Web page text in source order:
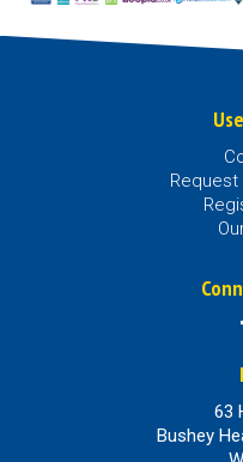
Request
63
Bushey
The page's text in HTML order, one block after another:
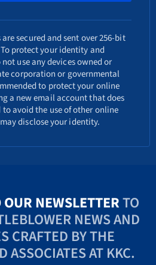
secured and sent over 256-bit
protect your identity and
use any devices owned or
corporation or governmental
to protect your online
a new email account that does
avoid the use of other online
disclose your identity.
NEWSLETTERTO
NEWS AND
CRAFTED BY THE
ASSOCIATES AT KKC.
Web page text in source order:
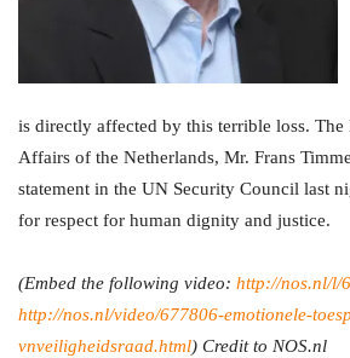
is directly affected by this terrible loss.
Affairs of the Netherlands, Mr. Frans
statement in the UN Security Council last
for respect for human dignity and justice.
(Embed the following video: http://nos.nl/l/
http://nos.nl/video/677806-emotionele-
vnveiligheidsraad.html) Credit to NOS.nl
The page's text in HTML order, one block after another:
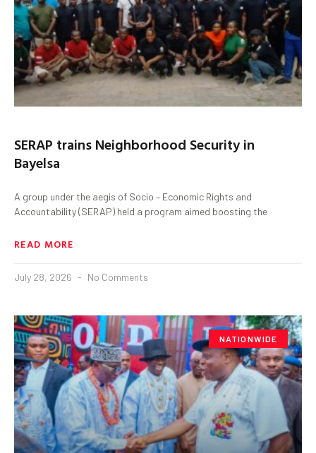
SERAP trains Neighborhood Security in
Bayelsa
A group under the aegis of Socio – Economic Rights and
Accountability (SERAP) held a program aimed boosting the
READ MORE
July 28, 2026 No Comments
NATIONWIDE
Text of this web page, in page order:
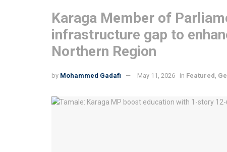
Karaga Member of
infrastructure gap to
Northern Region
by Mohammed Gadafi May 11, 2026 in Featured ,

• • •

__TASK INSTRUCTIONS__:
Leave out the pictures and retype the rest of the entries exactly.

__SOLUTION TO THIS EXERCISE__:
Web page text in source order:
Request
63
Bushey
The page's text in HTML order, one block after another:
secured and sent over 256-bit
protect your identity and
use any devices owned or
corporation or governmental
to protect your online
a new email account that does
avoid the use of other online
disclose your identity.
NEWSLETTERTO
NEWS AND
CRAFTED BY THE
ASSOCIATES AT KKC.
Web page text in source order:
is directly affected by this terrible loss.
Affairs of the Netherlands, Mr. Frans
statement in the UN Security Council last
for respect for human dignity and justice.
(Embed the following video: http://nos.nl/l/
http://nos.nl/video/677806-emotionele-
vnveiligheidsraad.html) Credit to NOS.nl
The page's text in HTML order, one block after another:
SERAP trains Neighborhood Security in
Bayelsa
A group under the aegis of Socio – Economic Rights and
Accountability (SERAP) held a program aimed boosting the
READ MORE
July 28, 2026 No Comments
NATIONWIDE
Text of this web page, in page order:
Karaga Member of
infrastructure gap to
Northern Region
by Mohammed Gadafi May 11, 2026 in Featured ,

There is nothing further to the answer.